**Task statement:**
When you reach the entries, transcribe each one exactly.

[Records from a collection]

Segment Open

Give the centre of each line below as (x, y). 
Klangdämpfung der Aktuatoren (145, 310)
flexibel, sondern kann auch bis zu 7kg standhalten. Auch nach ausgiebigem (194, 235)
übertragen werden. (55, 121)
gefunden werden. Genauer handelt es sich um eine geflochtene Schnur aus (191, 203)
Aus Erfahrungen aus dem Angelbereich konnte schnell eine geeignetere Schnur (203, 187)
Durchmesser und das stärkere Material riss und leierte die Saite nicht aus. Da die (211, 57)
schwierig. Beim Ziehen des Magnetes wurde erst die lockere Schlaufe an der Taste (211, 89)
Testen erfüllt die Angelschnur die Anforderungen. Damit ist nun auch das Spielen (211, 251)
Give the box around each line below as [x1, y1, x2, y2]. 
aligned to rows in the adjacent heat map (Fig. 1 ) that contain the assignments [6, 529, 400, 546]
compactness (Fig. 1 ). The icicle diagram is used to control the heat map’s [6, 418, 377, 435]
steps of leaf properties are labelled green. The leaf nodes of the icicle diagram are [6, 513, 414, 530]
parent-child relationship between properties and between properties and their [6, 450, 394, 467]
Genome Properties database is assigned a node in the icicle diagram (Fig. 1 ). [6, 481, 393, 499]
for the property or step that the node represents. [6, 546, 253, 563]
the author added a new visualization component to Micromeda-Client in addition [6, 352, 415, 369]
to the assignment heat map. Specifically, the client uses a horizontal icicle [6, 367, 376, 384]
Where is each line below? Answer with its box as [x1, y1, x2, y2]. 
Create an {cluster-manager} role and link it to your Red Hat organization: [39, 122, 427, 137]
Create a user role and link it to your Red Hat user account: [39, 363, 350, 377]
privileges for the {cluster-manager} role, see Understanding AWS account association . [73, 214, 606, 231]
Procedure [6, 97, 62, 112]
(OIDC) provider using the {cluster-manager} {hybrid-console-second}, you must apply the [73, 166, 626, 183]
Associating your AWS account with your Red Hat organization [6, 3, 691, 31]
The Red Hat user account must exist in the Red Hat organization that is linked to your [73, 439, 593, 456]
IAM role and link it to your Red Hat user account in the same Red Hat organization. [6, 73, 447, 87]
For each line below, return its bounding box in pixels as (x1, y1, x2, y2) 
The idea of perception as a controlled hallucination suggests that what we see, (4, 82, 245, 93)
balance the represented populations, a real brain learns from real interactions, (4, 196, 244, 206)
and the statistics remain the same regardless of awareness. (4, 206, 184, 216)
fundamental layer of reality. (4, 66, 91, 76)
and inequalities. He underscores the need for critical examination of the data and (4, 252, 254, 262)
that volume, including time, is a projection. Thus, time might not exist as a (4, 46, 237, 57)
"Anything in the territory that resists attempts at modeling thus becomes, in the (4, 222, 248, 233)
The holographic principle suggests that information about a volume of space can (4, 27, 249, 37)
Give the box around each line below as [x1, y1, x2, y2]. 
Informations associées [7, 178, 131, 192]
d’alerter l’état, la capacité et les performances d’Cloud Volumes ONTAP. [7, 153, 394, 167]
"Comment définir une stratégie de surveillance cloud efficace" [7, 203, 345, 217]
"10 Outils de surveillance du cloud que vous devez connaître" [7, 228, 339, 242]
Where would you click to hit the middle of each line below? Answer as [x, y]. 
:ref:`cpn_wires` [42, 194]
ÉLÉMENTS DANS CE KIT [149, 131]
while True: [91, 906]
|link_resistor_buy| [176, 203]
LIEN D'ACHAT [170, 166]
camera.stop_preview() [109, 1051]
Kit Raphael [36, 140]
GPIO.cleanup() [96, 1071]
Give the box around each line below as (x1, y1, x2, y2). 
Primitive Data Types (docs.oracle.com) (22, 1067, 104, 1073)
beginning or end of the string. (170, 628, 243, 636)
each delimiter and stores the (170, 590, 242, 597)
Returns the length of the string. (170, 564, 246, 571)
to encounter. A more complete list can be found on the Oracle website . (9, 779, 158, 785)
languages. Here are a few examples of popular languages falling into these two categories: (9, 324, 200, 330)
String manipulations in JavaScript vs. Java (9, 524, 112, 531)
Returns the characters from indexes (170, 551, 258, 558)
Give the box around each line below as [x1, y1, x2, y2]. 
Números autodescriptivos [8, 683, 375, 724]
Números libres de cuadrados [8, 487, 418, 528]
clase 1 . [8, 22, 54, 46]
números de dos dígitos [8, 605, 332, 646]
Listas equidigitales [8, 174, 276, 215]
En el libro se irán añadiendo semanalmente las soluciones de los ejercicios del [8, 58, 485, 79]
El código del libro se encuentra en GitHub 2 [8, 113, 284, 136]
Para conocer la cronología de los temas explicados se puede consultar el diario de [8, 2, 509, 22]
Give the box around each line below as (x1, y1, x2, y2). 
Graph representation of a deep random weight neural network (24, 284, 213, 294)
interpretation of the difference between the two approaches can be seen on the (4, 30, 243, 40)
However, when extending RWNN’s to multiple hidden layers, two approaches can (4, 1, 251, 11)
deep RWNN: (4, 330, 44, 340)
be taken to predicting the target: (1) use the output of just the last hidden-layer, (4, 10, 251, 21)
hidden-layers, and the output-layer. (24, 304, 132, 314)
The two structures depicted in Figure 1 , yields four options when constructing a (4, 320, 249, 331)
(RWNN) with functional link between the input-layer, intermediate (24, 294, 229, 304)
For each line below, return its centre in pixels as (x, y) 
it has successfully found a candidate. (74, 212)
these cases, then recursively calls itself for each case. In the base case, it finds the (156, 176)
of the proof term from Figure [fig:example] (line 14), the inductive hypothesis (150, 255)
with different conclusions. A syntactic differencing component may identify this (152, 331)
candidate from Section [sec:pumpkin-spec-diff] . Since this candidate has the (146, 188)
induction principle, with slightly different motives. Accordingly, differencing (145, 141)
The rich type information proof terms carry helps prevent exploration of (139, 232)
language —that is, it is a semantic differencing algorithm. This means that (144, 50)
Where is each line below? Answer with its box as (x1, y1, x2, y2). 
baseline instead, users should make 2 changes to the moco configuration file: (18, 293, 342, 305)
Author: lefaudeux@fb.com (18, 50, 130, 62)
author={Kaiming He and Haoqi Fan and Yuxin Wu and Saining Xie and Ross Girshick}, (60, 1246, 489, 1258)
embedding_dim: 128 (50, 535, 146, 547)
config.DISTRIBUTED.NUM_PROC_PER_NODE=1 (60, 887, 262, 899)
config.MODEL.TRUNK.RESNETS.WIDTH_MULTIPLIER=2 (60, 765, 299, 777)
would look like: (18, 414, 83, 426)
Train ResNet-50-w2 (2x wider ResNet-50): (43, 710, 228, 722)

Segment Closed

**Solution for this task:**
Give the centre of each line below as (x, y). 
Klangdämpfung der Aktuatoren (145, 310)
flexibel, sondern kann auch bis zu 7kg standhalten. Auch nach ausgiebigem (194, 235)
übertragen werden. (55, 121)
gefunden werden. Genauer handelt es sich um eine geflochtene Schnur aus (191, 203)
Aus Erfahrungen aus dem Angelbereich konnte schnell eine geeignetere Schnur (203, 187)
Durchmesser und das stärkere Material riss und leierte die Saite nicht aus. Da die (211, 57)
schwierig. Beim Ziehen des Magnetes wurde erst die lockere Schlaufe an der Taste (211, 89)
Testen erfüllt die Angelschnur die Anforderungen. Damit ist nun auch das Spielen (211, 251)
Give the box around each line below as [x1, y1, x2, y2]. 
aligned to rows in the adjacent heat map (Fig. 1 ) that contain the assignments [6, 529, 400, 546]
compactness (Fig. 1 ). The icicle diagram is used to control the heat map’s [6, 418, 377, 435]
steps of leaf properties are labelled green. The leaf nodes of the icicle diagram are [6, 513, 414, 530]
parent-child relationship between properties and between properties and their [6, 450, 394, 467]
Genome Properties database is assigned a node in the icicle diagram (Fig. 1 ). [6, 481, 393, 499]
for the property or step that the node represents. [6, 546, 253, 563]
the author added a new visualization component to Micromeda-Client in addition [6, 352, 415, 369]
to the assignment heat map. Specifically, the client uses a horizontal icicle [6, 367, 376, 384]
Where is each line below? Answer with its box as [x1, y1, x2, y2]. 
Create an {cluster-manager} role and link it to your Red Hat organization: [39, 122, 427, 137]
Create a user role and link it to your Red Hat user account: [39, 363, 350, 377]
privileges for the {cluster-manager} role, see Understanding AWS account association . [73, 214, 606, 231]
Procedure [6, 97, 62, 112]
(OIDC) provider using the {cluster-manager} {hybrid-console-second}, you must apply the [73, 166, 626, 183]
Associating your AWS account with your Red Hat organization [6, 3, 691, 31]
The Red Hat user account must exist in the Red Hat organization that is linked to your [73, 439, 593, 456]
IAM role and link it to your Red Hat user account in the same Red Hat organization. [6, 73, 447, 87]
For each line below, return its bounding box in pixels as (x1, y1, x2, y2) 
The idea of perception as a controlled hallucination suggests that what we see, (4, 82, 245, 93)
balance the represented populations, a real brain learns from real interactions, (4, 196, 244, 206)
and the statistics remain the same regardless of awareness. (4, 206, 184, 216)
fundamental layer of reality. (4, 66, 91, 76)
and inequalities. He underscores the need for critical examination of the data and (4, 252, 254, 262)
that volume, including time, is a projection. Thus, time might not exist as a (4, 46, 237, 57)
"Anything in the territory that resists attempts at modeling thus becomes, in the (4, 222, 248, 233)
The holographic principle suggests that information about a volume of space can (4, 27, 249, 37)
Give the box around each line below as [x1, y1, x2, y2]. 
Informations associées [7, 178, 131, 192]
d’alerter l’état, la capacité et les performances d’Cloud Volumes ONTAP. [7, 153, 394, 167]
"Comment définir une stratégie de surveillance cloud efficace" [7, 203, 345, 217]
"10 Outils de surveillance du cloud que vous devez connaître" [7, 228, 339, 242]
Where would you click to hit the middle of each line below? Answer as [x, y]. 
:ref:`cpn_wires` [42, 194]
ÉLÉMENTS DANS CE KIT [149, 131]
while True: [91, 906]
|link_resistor_buy| [176, 203]
LIEN D'ACHAT [170, 166]
camera.stop_preview() [109, 1051]
Kit Raphael [36, 140]
GPIO.cleanup() [96, 1071]
Give the box around each line below as (x1, y1, x2, y2). 
Primitive Data Types (docs.oracle.com) (22, 1067, 104, 1073)
beginning or end of the string. (170, 628, 243, 636)
each delimiter and stores the (170, 590, 242, 597)
Returns the length of the string. (170, 564, 246, 571)
to encounter. A more complete list can be found on the Oracle website . (9, 779, 158, 785)
languages. Here are a few examples of popular languages falling into these two categories: (9, 324, 200, 330)
String manipulations in JavaScript vs. Java (9, 524, 112, 531)
Returns the characters from indexes (170, 551, 258, 558)
Give the box around each line below as [x1, y1, x2, y2]. 
Números autodescriptivos [8, 683, 375, 724]
Números libres de cuadrados [8, 487, 418, 528]
clase 1 . [8, 22, 54, 46]
números de dos dígitos [8, 605, 332, 646]
Listas equidigitales [8, 174, 276, 215]
En el libro se irán añadiendo semanalmente las soluciones de los ejercicios del [8, 58, 485, 79]
El código del libro se encuentra en GitHub 2 [8, 113, 284, 136]
Para conocer la cronología de los temas explicados se puede consultar el diario de [8, 2, 509, 22]
Give the box around each line below as (x1, y1, x2, y2). 
Graph representation of a deep random weight neural network (24, 284, 213, 294)
interpretation of the difference between the two approaches can be seen on the (4, 30, 243, 40)
However, when extending RWNN’s to multiple hidden layers, two approaches can (4, 1, 251, 11)
deep RWNN: (4, 330, 44, 340)
be taken to predicting the target: (1) use the output of just the last hidden-layer, (4, 10, 251, 21)
hidden-layers, and the output-layer. (24, 304, 132, 314)
The two structures depicted in Figure 1 , yields four options when constructing a (4, 320, 249, 331)
(RWNN) with functional link between the input-layer, intermediate (24, 294, 229, 304)
For each line below, return its centre in pixels as (x, y) 
it has successfully found a candidate. (74, 212)
these cases, then recursively calls itself for each case. In the base case, it finds the (156, 176)
of the proof term from Figure [fig:example] (line 14), the inductive hypothesis (150, 255)
with different conclusions. A syntactic differencing component may identify this (152, 331)
candidate from Section [sec:pumpkin-spec-diff] . Since this candidate has the (146, 188)
induction principle, with slightly different motives. Accordingly, differencing (145, 141)
The rich type information proof terms carry helps prevent exploration of (139, 232)
language —that is, it is a semantic differencing algorithm. This means that (144, 50)
Where is each line below? Answer with its box as (x1, y1, x2, y2). 
baseline instead, users should make 2 changes to the moco configuration file: (18, 293, 342, 305)
Author: lefaudeux@fb.com (18, 50, 130, 62)
author={Kaiming He and Haoqi Fan and Yuxin Wu and Saining Xie and Ross Girshick}, (60, 1246, 489, 1258)
embedding_dim: 128 (50, 535, 146, 547)
config.DISTRIBUTED.NUM_PROC_PER_NODE=1 (60, 887, 262, 899)
config.MODEL.TRUNK.RESNETS.WIDTH_MULTIPLIER=2 (60, 765, 299, 777)
would look like: (18, 414, 83, 426)
Train ResNet-50-w2 (2x wider ResNet-50): (43, 710, 228, 722)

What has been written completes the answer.